David está observando atentamente una araña que está trepando por  el cristal de la ventana. Contempla los movimientos de la araña. Y eso le lleva a hacerse preguntas al respecto. Mamá está a punto de salir para hacer la compra.

-Vamos, David -le dice-. ¡Deja de perder el tiempo!

-Hay una araña mamá, ¡ ven y mira!- dice David.

La madre piensa que David está perdiendo el tiempo, ¿para qué mirar a una araña? Agarra a David por el brazo y se lo lleva: hay que hacer la compra.

Robert Fisher, Cómo desarrollar la mente de su hijo (Obelisco, 2003)

¿Cuántas veces hemos actuado de la misma manera?, ¿qué acciones o conductas tachamos de ser “pérdida de tiempo” para nuestros hijos?

Uno de los errores más comunes del adulto en nuestra sociedad reside en trasladar la propia valoración del tiempo a nuestros hijos. Juzgamos su presente, a través de una visión adulta, que por lo general muestra estar condicionada por creencias que nos obligan  a aprovechar al máximo nuestro preciado tiempo.

Durante años, he trabajado en el área de consultoría, aprovechando cada minuto de mi extensa jornada laboral.

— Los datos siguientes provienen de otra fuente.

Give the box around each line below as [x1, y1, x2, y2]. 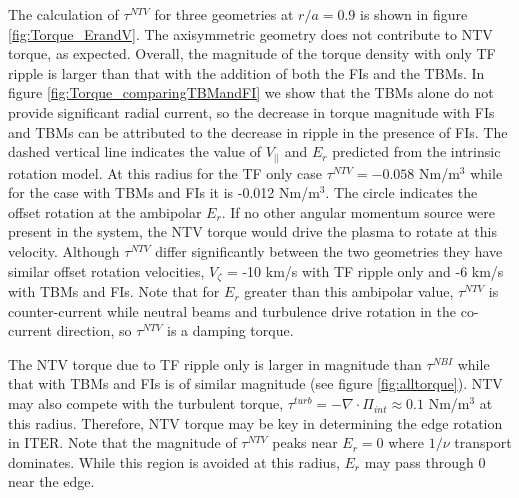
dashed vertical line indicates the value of [8, 141, 261, 162]
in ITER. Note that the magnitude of [8, 432, 237, 453]
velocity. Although [8, 241, 120, 262]
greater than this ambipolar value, [244, 281, 454, 302]
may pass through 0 [364, 451, 486, 472]
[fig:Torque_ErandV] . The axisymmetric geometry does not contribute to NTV [8, 23, 493, 44]
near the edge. [8, 471, 95, 492]
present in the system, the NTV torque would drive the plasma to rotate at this [8, 221, 497, 242]
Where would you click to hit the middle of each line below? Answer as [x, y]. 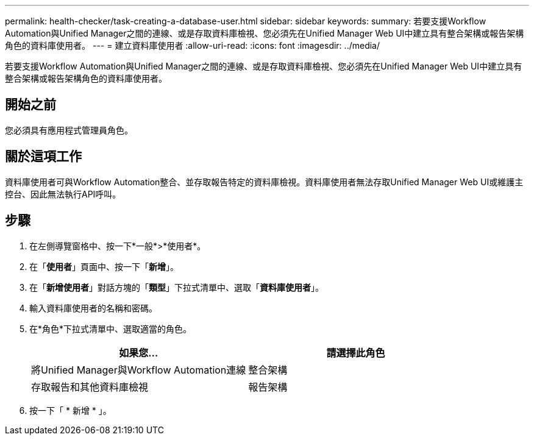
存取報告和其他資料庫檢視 [90, 387]
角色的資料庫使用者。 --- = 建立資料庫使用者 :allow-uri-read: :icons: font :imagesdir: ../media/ [193, 45]
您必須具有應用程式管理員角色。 [69, 130]
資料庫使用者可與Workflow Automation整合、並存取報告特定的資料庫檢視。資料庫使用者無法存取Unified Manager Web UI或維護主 [264, 182]
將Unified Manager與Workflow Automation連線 [139, 370]
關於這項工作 [43, 157]
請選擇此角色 [356, 353]
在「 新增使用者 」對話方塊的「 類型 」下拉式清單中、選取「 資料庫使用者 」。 [176, 287]
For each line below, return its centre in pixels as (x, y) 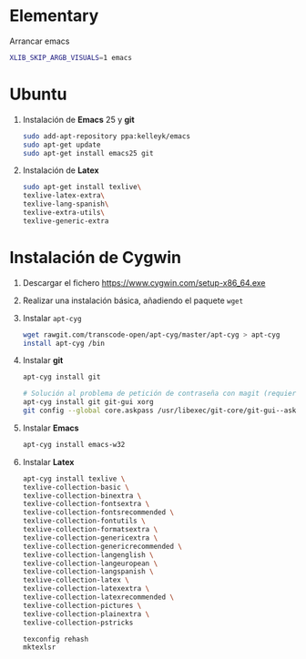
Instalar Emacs (51, 428)
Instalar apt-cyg (52, 318)
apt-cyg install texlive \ (74, 479)
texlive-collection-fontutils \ (84, 521)
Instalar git (43, 360)
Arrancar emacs (40, 41)
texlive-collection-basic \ (76, 487)
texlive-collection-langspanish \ (88, 572)
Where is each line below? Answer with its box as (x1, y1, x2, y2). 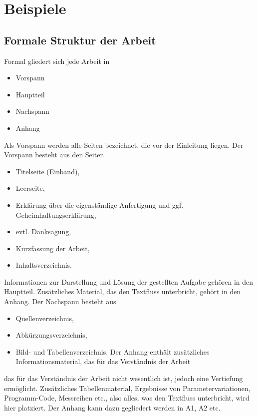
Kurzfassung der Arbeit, (15, 243, 90, 253)
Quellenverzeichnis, (15, 313, 74, 323)
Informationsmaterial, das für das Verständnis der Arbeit (15, 356, 191, 367)
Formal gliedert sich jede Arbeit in (4, 55, 110, 66)
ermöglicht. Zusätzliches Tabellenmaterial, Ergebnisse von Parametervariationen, (4, 383, 251, 393)
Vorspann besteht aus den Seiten (4, 149, 104, 160)
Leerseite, (15, 183, 45, 193)
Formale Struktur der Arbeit (4, 32, 156, 47)
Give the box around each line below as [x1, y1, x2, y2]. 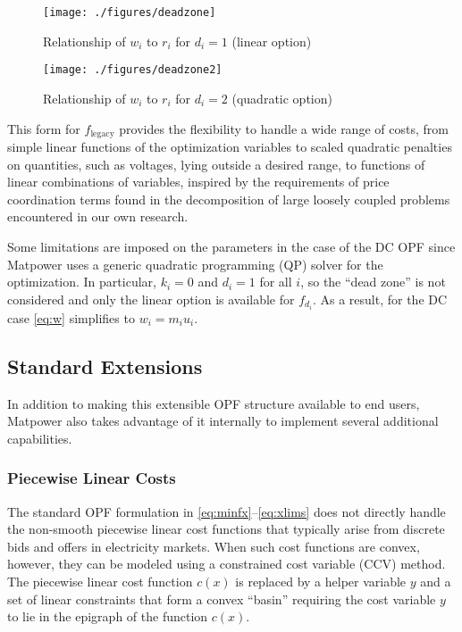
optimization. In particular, [7, 272, 156, 291]
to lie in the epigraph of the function [7, 607, 208, 626]
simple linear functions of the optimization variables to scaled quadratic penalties [7, 137, 452, 155]
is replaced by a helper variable [235, 571, 407, 590]
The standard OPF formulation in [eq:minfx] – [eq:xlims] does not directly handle [7, 502, 446, 520]
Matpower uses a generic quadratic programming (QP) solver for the [7, 254, 383, 273]
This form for [7, 119, 80, 137]
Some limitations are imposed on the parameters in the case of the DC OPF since [7, 237, 456, 255]
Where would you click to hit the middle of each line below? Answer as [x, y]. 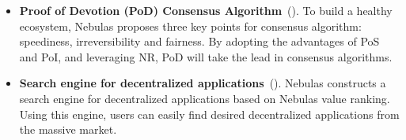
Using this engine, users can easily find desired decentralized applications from [209, 114]
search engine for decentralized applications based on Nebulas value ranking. [205, 98]
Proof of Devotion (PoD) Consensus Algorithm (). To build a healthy [206, 10]
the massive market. [68, 129]
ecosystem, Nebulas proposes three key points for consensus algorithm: [190, 26]
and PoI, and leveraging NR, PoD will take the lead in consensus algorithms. [206, 56]
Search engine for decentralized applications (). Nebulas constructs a [203, 83]
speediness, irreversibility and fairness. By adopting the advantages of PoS [199, 41]
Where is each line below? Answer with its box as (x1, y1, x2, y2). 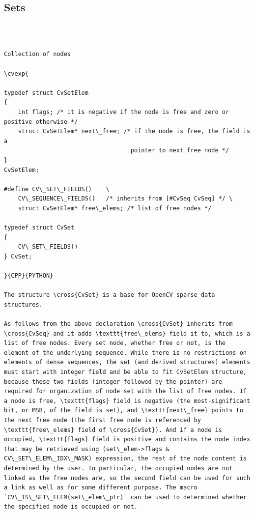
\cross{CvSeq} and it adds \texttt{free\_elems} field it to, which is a (4, 330, 251, 337)
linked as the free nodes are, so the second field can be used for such (4, 474, 251, 482)
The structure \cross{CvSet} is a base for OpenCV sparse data (4, 291, 215, 299)
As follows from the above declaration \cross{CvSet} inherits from (4, 320, 233, 328)
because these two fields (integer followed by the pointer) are (4, 378, 222, 385)
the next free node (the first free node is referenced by (4, 416, 201, 424)
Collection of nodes (4, 51, 71, 58)
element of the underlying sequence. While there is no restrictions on (4, 349, 247, 356)
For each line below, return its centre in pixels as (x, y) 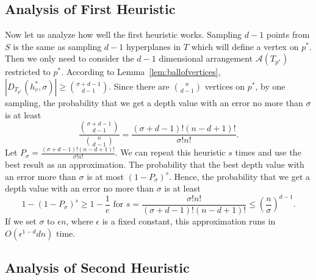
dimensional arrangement (206, 58)
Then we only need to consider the (70, 58)
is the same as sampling (57, 46)
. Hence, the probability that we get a (240, 176)
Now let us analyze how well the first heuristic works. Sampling (124, 34)
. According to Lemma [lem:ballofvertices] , (141, 72)
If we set (21, 221)
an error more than (41, 176)
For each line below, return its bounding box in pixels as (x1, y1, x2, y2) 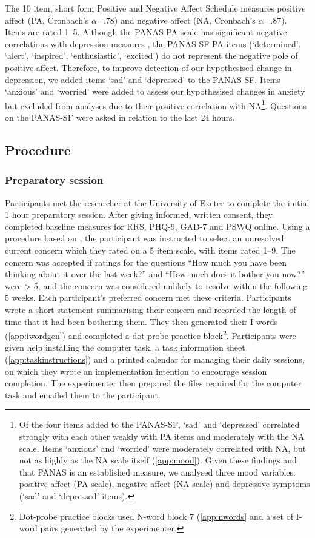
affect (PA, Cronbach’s (5, 13, 89, 26)
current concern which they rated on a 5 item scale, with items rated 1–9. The (5, 243, 296, 256)
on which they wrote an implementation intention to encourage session (5, 365, 267, 377)
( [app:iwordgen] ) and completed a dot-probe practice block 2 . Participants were (5, 328, 296, 341)
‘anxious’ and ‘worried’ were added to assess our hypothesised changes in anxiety (5, 85, 305, 98)
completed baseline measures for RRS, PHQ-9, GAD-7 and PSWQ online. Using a (5, 220, 310, 232)
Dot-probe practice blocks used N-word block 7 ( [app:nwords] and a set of (19, 509, 293, 522)
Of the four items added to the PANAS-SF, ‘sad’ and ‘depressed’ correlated (19, 418, 300, 431)
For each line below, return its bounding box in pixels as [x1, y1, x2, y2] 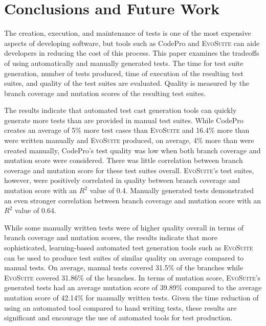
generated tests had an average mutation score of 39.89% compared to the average [4, 282, 262, 293]
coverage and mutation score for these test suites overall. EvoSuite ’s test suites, [4, 165, 254, 175]
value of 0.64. [14, 205, 56, 216]
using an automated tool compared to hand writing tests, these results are [4, 302, 237, 313]
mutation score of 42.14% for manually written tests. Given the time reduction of [4, 292, 259, 302]
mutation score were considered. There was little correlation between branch [4, 155, 243, 166]
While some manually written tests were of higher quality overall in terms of [4, 222, 243, 232]
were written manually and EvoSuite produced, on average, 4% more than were [4, 135, 254, 146]
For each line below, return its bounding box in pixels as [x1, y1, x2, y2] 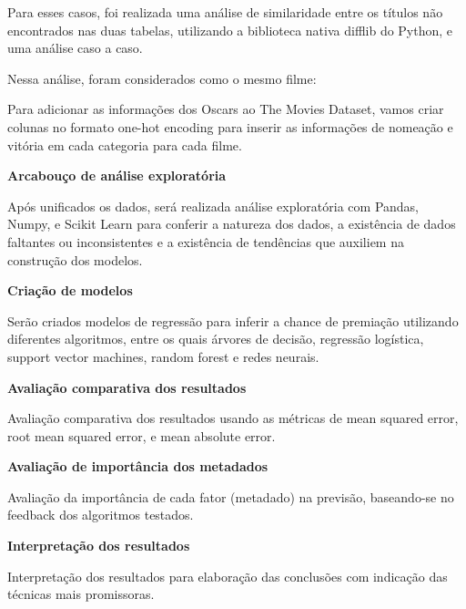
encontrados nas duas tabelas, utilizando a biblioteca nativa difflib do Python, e [7, 20, 453, 39]
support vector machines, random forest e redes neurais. [7, 346, 319, 366]
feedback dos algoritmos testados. [7, 505, 194, 524]
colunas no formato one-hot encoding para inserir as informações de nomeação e [7, 117, 453, 136]
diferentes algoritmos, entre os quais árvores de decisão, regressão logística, [7, 329, 424, 348]
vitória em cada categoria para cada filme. [7, 135, 242, 154]
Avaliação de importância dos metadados [7, 457, 268, 476]
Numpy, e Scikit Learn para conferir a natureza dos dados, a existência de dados [7, 214, 456, 233]
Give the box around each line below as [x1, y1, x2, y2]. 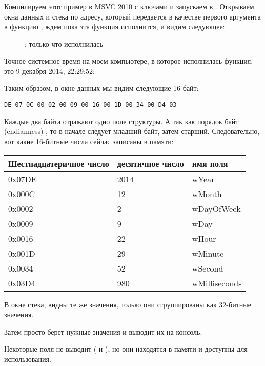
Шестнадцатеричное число [8, 157, 109, 169]
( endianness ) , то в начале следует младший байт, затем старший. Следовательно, [4, 126, 260, 137]
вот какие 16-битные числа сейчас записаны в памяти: [4, 136, 174, 146]
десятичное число [117, 157, 184, 169]
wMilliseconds [192, 277, 242, 289]
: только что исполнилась [25, 38, 103, 49]
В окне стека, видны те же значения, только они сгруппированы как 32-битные [4, 299, 251, 310]
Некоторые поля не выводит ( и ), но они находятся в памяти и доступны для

 Asfixiada por las prisas, los plazos de entrega, los ratios a conseguir, las jornadas interminables…llegaba por fin: ¡el esperado fin de semana!, y por desgracia  la dichosa agenda para disfrutar ¡del tiempo libre!: ordenar la casa, ir al cine, cenas, compromisos y casi sin darme cuenta llegaba de nuevo a la mañana del lunes con la sensación de “haberme faltado tiempo” para descansar.  Y mientras continuaba en esta espiral de prisas, de cosas qué hacer, soñaba con el día en el que tuviera “tiempo para no hacer nada”.

Si tanto valoramos el tiempo, ¿por qué no dejamos que nuestros hijos disfruten del suyo?

Aquello que para un adulto puede resultar una pérdida de tiempo, como contemplar una araña en el relato de Robert Fisher, para nuestros hijos  puede provocar la curiosidad, una de las motivaciones básicas que nos conducirán a las ganas de aprender.

Si queremos para nuestros hijos, un futuro lleno de aprendizaje, conocimiento y sabiduría,  es importante que les ofrezcamos en el presente la paciencia necesaria para dejarles  que “pierdan el tiempo siendo niños curiosos”.

Nuestros hijos deben descubrir el mundo que les rodea como niños para que dentro de unos años, puedan entenderlo como adultos.